I am sitting next to an Ubuntu system where merely plugging in the phone enables the tethering (I get a NIC called 'usb0' which gets configured by NetworkManager) so I reckoned I should be able to do the same on my computer but so far I can't figure out what seems to be missing.

One thing bothering me is the fact that the drivers I just mentioned have no device ID's (except for a black- and whitelist, which is more of a hack). So how does the system detect its an RNDIS device and the 'rndis_host' driver should take over? I think thats the part missing here.

Device ID is: 0bb4:0ffe, shows up as High Tech Computer Corp.

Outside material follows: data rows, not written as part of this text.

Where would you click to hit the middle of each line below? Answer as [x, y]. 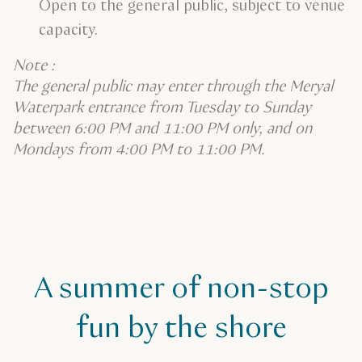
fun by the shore [181, 329]
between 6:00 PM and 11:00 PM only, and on [162, 129]
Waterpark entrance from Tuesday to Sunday [162, 108]
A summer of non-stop [181, 289]
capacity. [68, 31]
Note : [36, 66]
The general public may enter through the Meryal [173, 87]
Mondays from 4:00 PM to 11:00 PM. [139, 150]
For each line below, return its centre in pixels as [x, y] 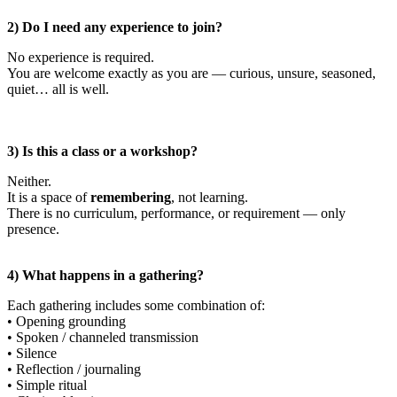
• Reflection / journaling [74, 370]
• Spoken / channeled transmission [103, 338]
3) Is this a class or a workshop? [102, 152]
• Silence [32, 354]
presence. [33, 230]
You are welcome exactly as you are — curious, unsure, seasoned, [191, 74]
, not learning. [210, 198]
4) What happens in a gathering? [105, 276]
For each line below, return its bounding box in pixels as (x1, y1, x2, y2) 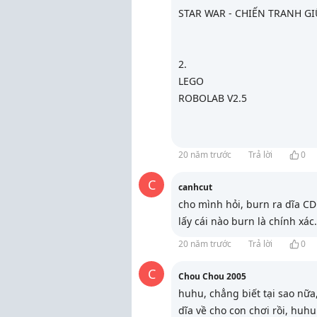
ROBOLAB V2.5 (178, 91, 247, 105)
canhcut (178, 181, 212, 193)
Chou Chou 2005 (178, 270, 246, 282)

Edit: fixed by upgrading kernels, see below.

----------

## poly_poly-man

go to ubuntu, run lsusb -k with the device plugged it. enable that option in your gentoo kernel.

----------

## Cyberwizzard

Did you mean 'lsusb -t' to display the tree?

The tree says driver=rndis_host which I already had  :Sad: 

----------

## poly_poly-man

okay, then it should be working - check dmesg for that device, it may be coming in as eth1 or 2...

----------

## Cyberwizzard

 *poly_poly-man wrote:*   

> okay, then it should be working - check dmesg for that device, it may be coming in as eth1 or 2...

 

I'm sorry, I meant that I had installed the rndis_host driver already, just like on the Ubuntu machine. The difference is that my system does not recognize the HTC Hero while the Ubuntu system does.

I just saw that I am using vanilla instead of gentoo-sources (because I needed the updated DRM for Nouveau) so I am currently upgrading from 2.6.34-rc2 to 2.6.34-rc4 and installing Gentoo sources to test if a different kernel fixes it.

As a weird 'side-effect' running 'lsusb -t' when the Hero is connected caused lsusb to segfault...

Edit: for some reason rc2 did break the rndis driver although the changelog seems to have nothing mentioning this. Anyways, switching kernels fixed the problem. Thanks for thinking along  :Smile: 

----------